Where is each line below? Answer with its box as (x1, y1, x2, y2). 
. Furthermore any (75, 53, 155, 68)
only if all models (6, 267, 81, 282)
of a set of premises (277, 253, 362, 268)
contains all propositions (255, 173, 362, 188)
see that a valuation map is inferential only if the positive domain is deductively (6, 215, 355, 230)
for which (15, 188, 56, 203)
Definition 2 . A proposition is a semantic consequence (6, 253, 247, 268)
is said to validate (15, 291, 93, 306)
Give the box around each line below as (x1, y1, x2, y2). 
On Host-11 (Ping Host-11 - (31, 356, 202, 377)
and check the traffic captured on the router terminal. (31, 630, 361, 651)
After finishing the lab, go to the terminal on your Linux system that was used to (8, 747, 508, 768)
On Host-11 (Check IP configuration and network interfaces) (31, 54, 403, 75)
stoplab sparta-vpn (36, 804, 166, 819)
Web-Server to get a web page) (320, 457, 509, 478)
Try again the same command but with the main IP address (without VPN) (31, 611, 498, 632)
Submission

++++

## YOUR ASSIGNMENT:
Return each line of the listing that holds the string "with".

## OUTPUT:
Where is each line below? Answer with its box as (x1, y1, x2, y2). 
Try again the same command but with the main IP address (without VPN) (31, 611, 498, 632)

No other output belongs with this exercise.